** Opening Data to examine block **
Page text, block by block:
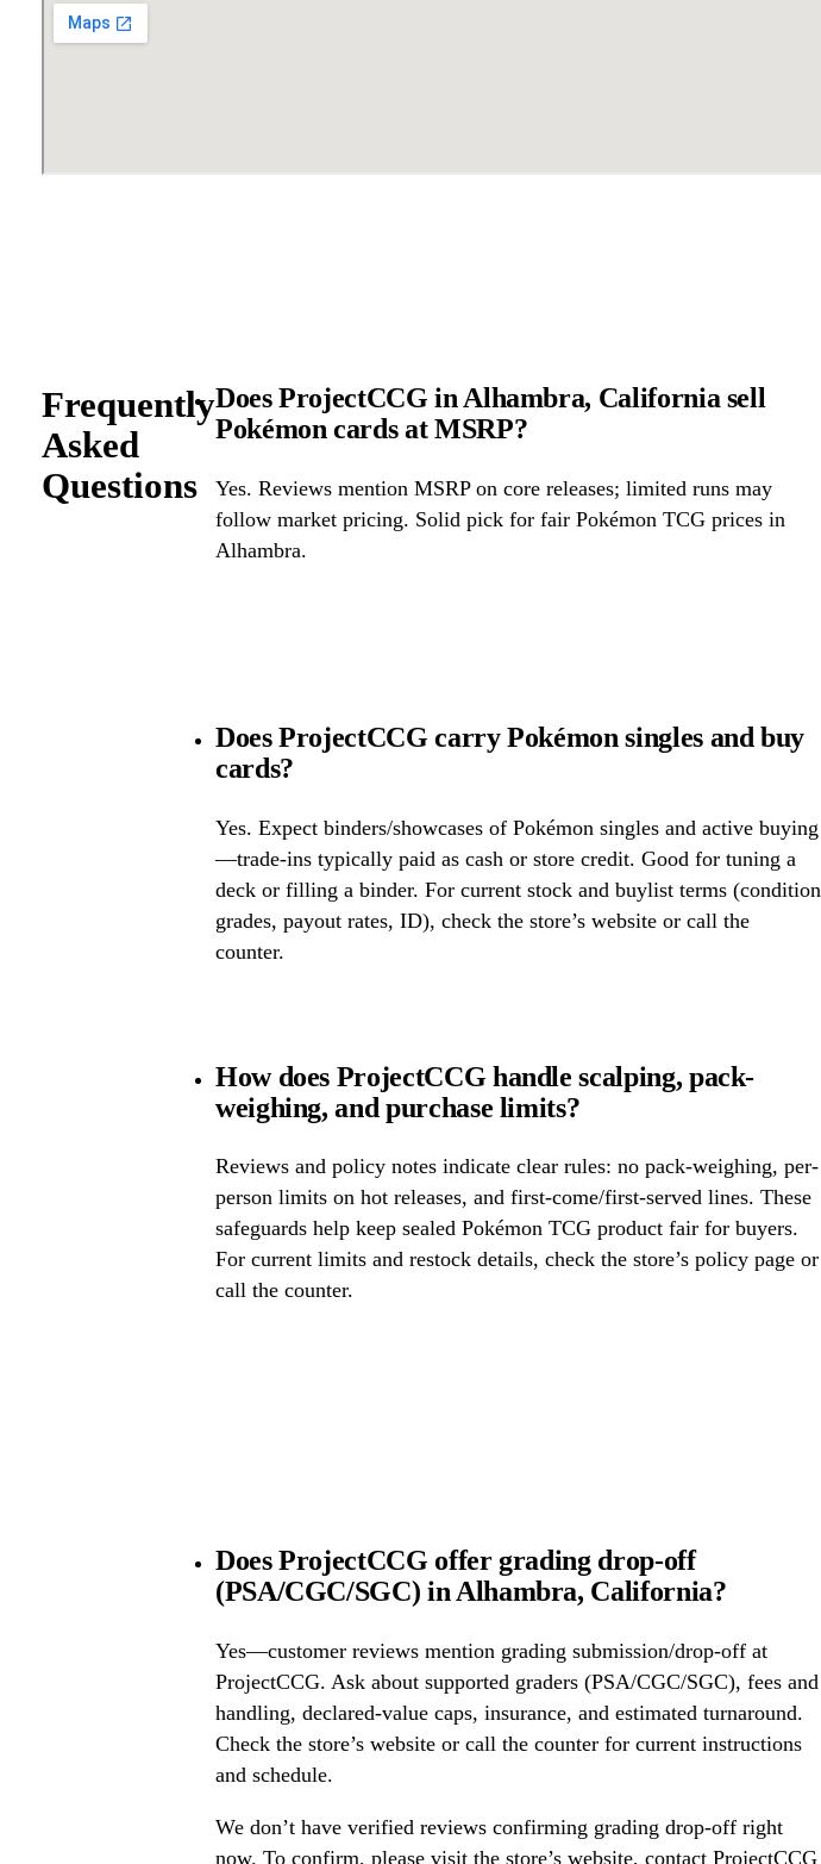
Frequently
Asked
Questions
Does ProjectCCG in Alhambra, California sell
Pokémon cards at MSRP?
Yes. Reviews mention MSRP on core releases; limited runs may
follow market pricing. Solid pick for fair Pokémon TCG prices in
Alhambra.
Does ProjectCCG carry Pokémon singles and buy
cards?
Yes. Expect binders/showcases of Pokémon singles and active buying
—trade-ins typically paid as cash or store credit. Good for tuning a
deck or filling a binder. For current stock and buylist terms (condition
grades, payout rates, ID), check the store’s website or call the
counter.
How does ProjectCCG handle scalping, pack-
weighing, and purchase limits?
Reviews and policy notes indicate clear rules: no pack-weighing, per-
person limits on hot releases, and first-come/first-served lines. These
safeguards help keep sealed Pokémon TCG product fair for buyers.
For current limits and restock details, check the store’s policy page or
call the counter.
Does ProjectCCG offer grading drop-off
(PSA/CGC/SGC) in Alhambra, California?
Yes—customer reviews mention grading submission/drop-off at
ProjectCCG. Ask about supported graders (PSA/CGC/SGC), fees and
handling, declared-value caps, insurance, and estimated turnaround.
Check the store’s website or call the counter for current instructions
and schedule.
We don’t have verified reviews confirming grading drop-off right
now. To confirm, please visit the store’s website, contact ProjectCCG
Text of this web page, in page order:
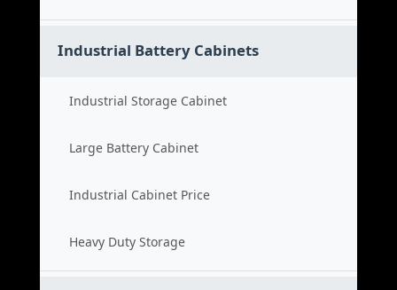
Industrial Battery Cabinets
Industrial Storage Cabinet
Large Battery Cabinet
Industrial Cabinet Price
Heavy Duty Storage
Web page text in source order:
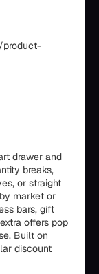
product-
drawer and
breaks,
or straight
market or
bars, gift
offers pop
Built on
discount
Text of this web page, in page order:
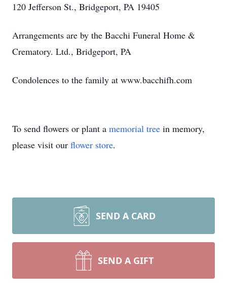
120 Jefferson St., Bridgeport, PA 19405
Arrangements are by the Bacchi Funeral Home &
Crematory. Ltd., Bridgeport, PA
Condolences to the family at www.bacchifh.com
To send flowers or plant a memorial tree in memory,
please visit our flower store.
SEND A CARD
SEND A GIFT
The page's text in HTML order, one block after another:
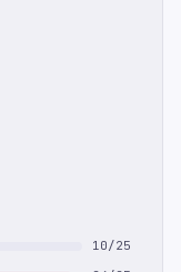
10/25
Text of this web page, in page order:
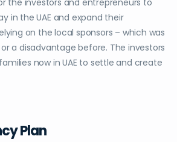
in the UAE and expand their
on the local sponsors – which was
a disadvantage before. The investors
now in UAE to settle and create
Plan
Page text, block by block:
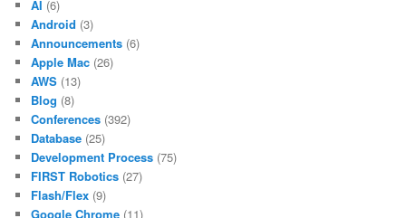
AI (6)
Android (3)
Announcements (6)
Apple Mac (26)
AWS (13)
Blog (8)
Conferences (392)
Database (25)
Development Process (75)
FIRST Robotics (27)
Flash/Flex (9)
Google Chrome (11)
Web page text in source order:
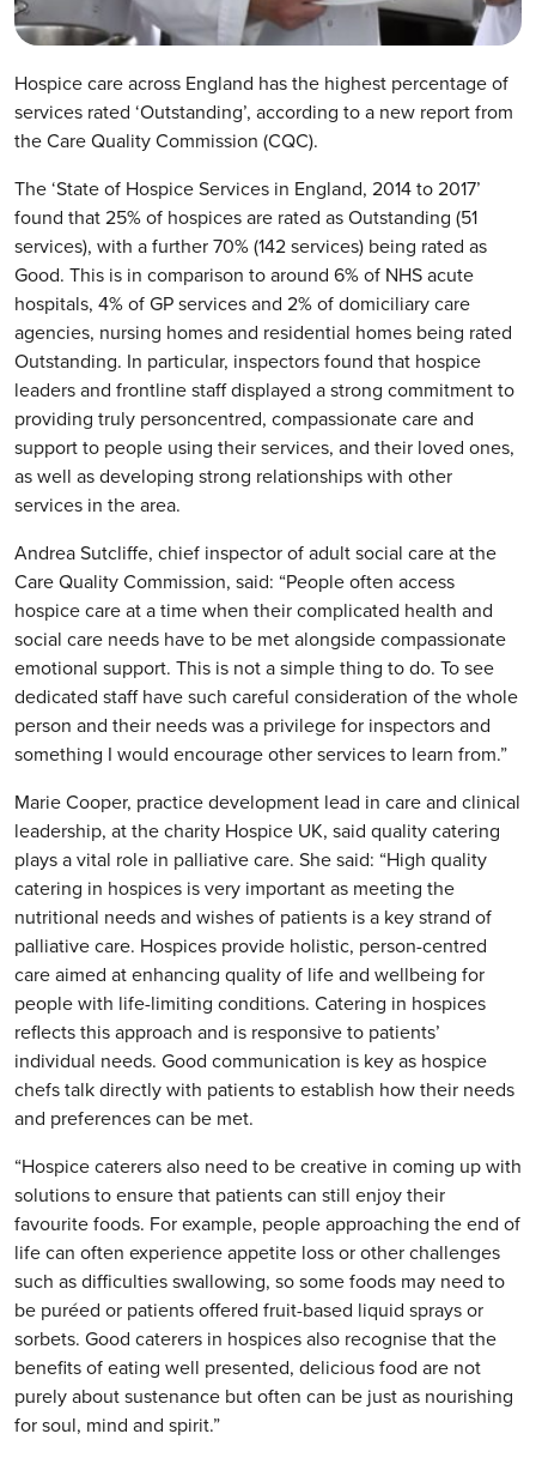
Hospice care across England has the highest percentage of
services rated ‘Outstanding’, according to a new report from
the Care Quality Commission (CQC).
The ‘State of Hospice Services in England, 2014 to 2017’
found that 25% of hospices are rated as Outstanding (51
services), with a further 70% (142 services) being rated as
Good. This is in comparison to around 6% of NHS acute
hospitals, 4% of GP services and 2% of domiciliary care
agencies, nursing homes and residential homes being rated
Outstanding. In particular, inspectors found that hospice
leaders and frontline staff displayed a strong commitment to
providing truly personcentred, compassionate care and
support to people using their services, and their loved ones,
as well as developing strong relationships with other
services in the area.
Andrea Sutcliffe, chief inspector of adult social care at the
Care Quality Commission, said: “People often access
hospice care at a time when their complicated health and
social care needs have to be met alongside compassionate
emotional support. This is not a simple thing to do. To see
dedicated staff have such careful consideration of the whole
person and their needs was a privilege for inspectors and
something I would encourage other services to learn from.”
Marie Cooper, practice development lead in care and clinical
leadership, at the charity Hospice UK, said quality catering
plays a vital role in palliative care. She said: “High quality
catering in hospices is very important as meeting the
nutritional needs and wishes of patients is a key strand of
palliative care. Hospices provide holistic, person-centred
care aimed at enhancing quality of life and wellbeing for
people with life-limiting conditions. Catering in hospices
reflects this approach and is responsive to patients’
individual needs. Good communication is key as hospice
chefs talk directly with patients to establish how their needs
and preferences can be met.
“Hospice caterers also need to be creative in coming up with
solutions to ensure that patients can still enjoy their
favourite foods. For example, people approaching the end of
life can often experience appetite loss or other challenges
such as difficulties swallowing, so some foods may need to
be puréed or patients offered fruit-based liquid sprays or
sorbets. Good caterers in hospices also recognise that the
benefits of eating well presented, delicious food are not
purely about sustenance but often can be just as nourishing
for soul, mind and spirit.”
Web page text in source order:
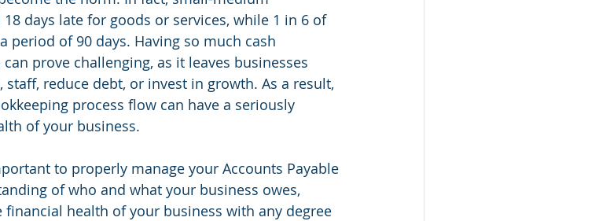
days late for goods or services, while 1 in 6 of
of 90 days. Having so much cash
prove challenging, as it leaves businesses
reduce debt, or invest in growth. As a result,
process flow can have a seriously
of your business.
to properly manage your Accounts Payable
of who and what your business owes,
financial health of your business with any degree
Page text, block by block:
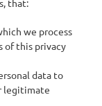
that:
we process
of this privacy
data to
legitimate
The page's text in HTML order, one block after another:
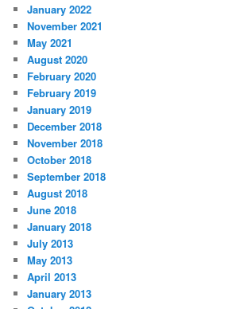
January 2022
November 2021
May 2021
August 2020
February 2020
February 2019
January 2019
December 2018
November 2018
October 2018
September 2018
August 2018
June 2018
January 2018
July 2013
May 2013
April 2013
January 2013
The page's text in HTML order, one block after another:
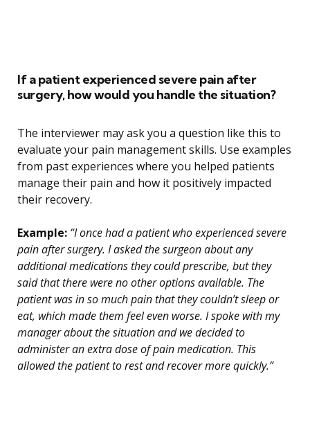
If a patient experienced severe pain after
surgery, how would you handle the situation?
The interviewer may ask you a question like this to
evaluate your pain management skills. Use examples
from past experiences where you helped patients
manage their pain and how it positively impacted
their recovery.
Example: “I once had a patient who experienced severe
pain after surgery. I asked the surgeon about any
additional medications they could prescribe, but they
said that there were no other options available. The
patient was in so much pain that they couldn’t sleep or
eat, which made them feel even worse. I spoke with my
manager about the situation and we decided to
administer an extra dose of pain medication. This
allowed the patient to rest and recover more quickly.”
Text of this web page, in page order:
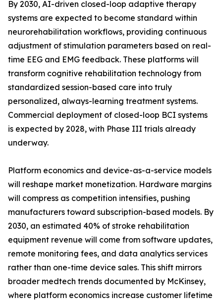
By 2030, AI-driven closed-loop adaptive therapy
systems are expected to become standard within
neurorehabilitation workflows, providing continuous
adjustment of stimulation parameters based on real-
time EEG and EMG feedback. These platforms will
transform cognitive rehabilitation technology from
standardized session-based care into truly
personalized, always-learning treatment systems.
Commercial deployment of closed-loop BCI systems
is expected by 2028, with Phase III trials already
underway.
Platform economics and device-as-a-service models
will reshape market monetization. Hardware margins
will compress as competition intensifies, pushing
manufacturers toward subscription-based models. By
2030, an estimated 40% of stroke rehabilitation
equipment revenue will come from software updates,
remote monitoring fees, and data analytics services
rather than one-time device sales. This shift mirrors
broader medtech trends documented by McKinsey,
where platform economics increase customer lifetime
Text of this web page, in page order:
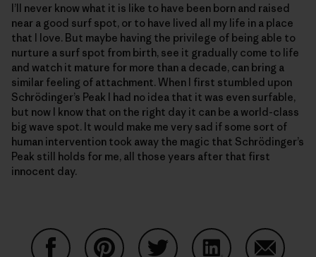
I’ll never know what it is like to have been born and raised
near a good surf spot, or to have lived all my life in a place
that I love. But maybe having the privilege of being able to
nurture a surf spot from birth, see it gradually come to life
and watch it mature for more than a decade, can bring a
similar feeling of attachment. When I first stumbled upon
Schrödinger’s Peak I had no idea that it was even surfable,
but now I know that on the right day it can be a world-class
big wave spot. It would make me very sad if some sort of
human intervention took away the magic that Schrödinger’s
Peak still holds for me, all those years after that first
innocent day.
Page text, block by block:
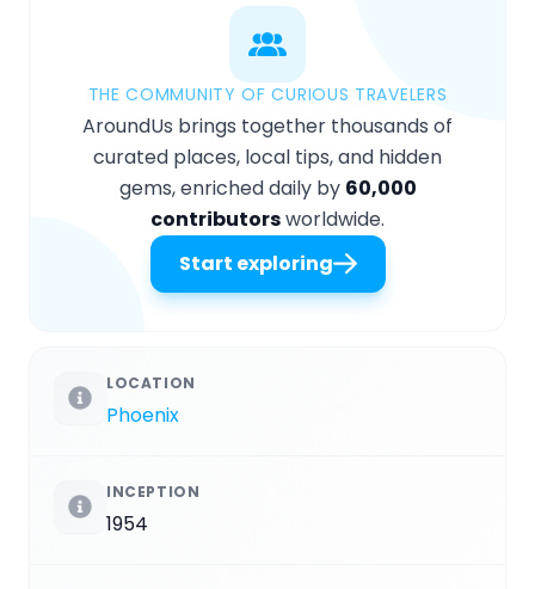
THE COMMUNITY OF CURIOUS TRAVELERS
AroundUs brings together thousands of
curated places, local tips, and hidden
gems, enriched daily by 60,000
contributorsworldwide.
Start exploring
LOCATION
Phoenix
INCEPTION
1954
** Closing Data to examine block **
#### What is needed
Show every line from the listing above in which the string "please" appears.

#### Your response
now. To confirm, please visit the store’s website, contact ProjectCCG
please visit our flower store.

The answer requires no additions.